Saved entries

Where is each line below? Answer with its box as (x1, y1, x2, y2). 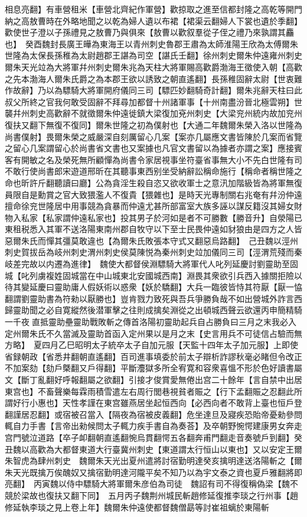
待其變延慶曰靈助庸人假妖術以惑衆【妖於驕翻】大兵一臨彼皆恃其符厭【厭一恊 (5, 281, 302, 293)
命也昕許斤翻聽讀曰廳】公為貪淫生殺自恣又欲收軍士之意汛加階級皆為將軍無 (5, 176, 294, 188)
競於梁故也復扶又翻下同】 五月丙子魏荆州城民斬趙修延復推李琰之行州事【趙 (5, 489, 298, 501)
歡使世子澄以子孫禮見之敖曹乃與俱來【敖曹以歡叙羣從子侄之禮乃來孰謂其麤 (5, 26, 294, 38)
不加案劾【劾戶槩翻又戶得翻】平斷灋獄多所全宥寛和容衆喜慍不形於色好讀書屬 (5, 362, 302, 374)
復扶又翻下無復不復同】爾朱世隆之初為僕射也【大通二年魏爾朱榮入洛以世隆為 (5, 118, 302, 131)
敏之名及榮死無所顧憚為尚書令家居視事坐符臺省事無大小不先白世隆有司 (29, 153, 302, 165)
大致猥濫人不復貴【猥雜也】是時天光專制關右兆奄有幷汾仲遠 (70, 188, 302, 200)
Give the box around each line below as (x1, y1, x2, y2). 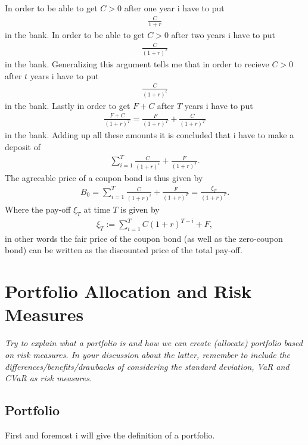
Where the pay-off (5, 203, 71, 215)
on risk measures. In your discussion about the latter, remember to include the (5, 348, 290, 360)
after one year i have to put (124, 2, 225, 14)
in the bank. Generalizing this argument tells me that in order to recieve (5, 57, 269, 70)
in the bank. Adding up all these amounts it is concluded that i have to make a (5, 129, 294, 141)
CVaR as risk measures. (5, 372, 92, 384)
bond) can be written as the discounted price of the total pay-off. (5, 244, 242, 256)
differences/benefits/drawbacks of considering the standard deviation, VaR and (5, 360, 290, 372)
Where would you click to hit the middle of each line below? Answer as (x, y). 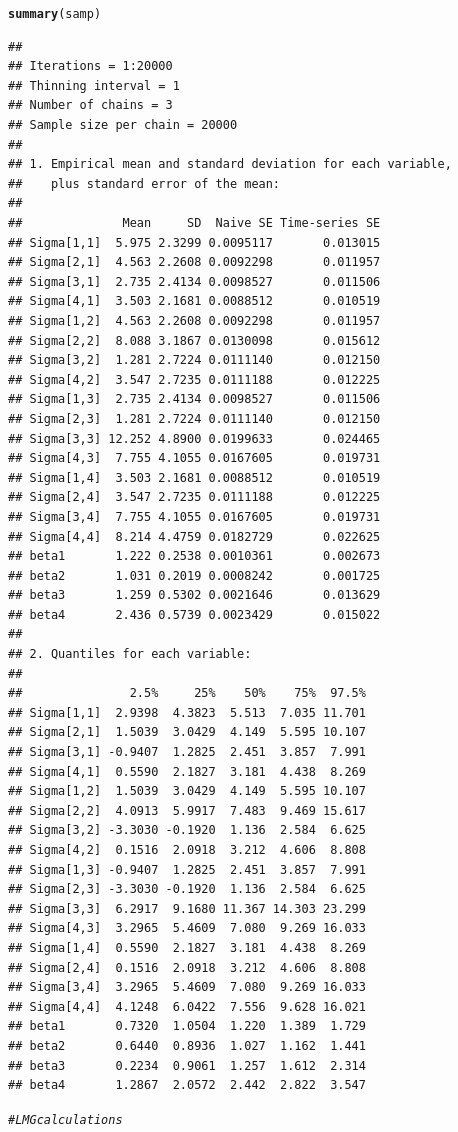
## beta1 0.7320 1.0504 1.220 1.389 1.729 (187, 1026)
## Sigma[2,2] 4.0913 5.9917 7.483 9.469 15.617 (187, 810)
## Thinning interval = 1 (94, 85)
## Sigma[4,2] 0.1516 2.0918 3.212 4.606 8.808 (187, 850)
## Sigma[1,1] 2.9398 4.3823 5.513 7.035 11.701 (187, 712)
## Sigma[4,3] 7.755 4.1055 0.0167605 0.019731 (194, 458)
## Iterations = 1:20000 (90, 66)
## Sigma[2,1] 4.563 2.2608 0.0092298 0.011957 (194, 262)

WORK ITEM: Transcribe exactly the lines running from the line with "Where would you" to the last line of the entries. Pictures stay out of the copy.

REPLY:
Where would you click to hit the middle of each line below? Answer as (x, y). 
## beta1 0.7320 1.0504 1.220 1.389 1.729 (187, 1026)
## Sigma[2,2] 4.0913 5.9917 7.483 9.469 15.617 (187, 810)
## Thinning interval = 1 (94, 85)
## Sigma[4,2] 0.1516 2.0918 3.212 4.606 8.808 (187, 850)
## Sigma[1,1] 2.9398 4.3823 5.513 7.035 11.701 (187, 712)
## Sigma[4,3] 7.755 4.1055 0.0167605 0.019731 (194, 458)
## Iterations = 1:20000 (90, 66)
## Sigma[2,1] 4.563 2.2608 0.0092298 0.011957 (194, 262)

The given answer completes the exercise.